5. 利用人巨噬细胞系THP-1作为巨噬细胞模型，通过胰腺癌条件培养基刺激的方法探究胰腺癌对THP-1表型的影响；利用人新鲜血清构建补体微环境，通过流式细胞术检测M2型巨噬细胞对胰腺癌补体免疫逃逸的影响；通过转录组学测序探究胰腺癌和PCCDM诱导的巨噬细胞基因表达差异以及对补体免疫逃逸的影响机制。
6. 筛选PCCDM中的对肿瘤免疫具有调控作用的关键蛋白，通过免疫组化染色和数据库的方法探究胰腺癌组织中该蛋白表达情况与患者临床病例特征及预后的关系以及与免疫细胞浸润的关系。

研究结果
1. 胰腺癌细胞在迁移运动中大量产生迁移体，经鉴定发现PCCDM富含CXCL5、TGF-β1、integrin通路蛋白和Rab家族蛋白等多种调控免疫微环境的因子。经PCCDM诱导的小鼠腹腔免疫微环境中免疫细胞浸润增加，其中M2型巨噬细胞比例增加、T细胞比例明显减少，这种变化对小鼠胰腺癌生长具有促进作用。

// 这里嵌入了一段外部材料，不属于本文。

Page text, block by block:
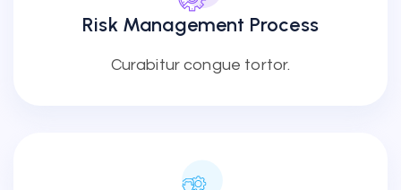
Risk Management Process
Curabitur congue tortor.
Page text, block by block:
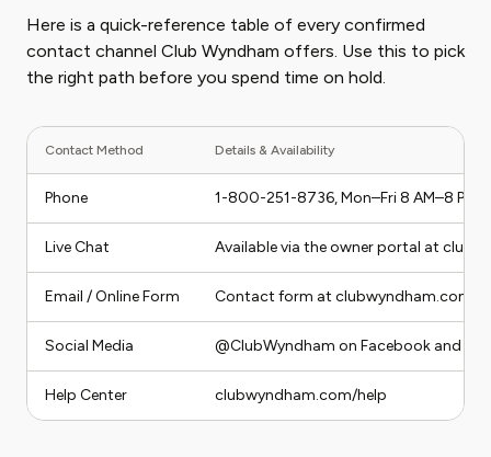
Here is a quick-reference table of every confirmed
contact channel Club Wyndham offers. Use this to pick
the right path before you spend time on hold.
Contact Method Details & Availability
Phone 1-800-251-8736, Mon–Fri 8 AM–8 PM
Live Chat Available via the owner portal at
Email / Online Form Contact form at clubwyndham.com/
Social Media @ClubWyndham on Facebook and
Help Center clubwyndham.com/help
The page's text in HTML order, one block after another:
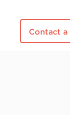
Contact
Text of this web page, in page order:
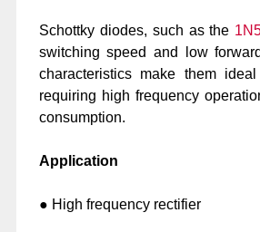
Schottky diodes, such as the
switching speed and low
characteristics make them
requiring high frequency
consumption.
Application
● High frequency rectifier
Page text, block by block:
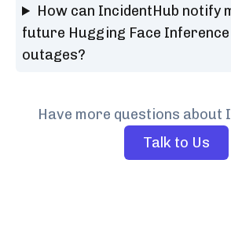
How can IncidentHub notify
future Hugging Face Inference
outages?
Have more questions about
Talk to Us
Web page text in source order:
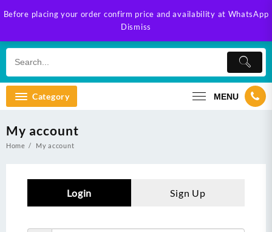
Before placing your order confirm price and availability at WhatsApp
Dismiss
to
Category MENU
My account
Home My account
Login Sign Up
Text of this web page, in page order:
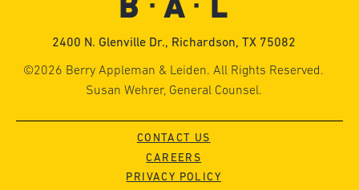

2. PCCDM可被巨噬细胞主动吞噬，并诱导巨噬细胞向PCCDM趋化。PCCDM诱导后的巨噬细胞中CD206+巨噬细胞比例增加，M2型巨噬细胞标记ARG1、IL-10和TGF-β1表达明显升高。蛋白芯片分析显示，在PCCDM诱导后的巨噬细胞中免疫抑制因子（TGF-β1, IL-4, IL-10, CSF1, CSF3, CTLA4和MMP9）以及对肿瘤具有重要作用的趋化因子和受体（CXCL5, CXCL9, CXCL12, CCL4, CCL7, CCL21, CCR3和CCR7）的表达水平较对照组巨噬细胞明显升高。转录组学测序结果显示，PCCDM诱导的巨噬细胞中表达上调的基因与促进肿瘤或免疫抑制相关的，包括IL-6、MMP9、MET、MYC、EGFR、CCL7、CSF3、CCL12、CXCL5、ITGA9、CDH5和CD274（即PD-L1）；表达下调的基因中有众多调控免疫细胞增殖和活化的基因，包括CCL24、CX3CL1和MHC-II类蛋白（H2-OA、H2-OB和H2-Q6）。
3. 在RAW264.7和BMDM巨噬细胞模型中，PCCDM诱导后的巨噬细胞对胰腺癌细胞增殖能力和侵袭迁移能力具有促进作用。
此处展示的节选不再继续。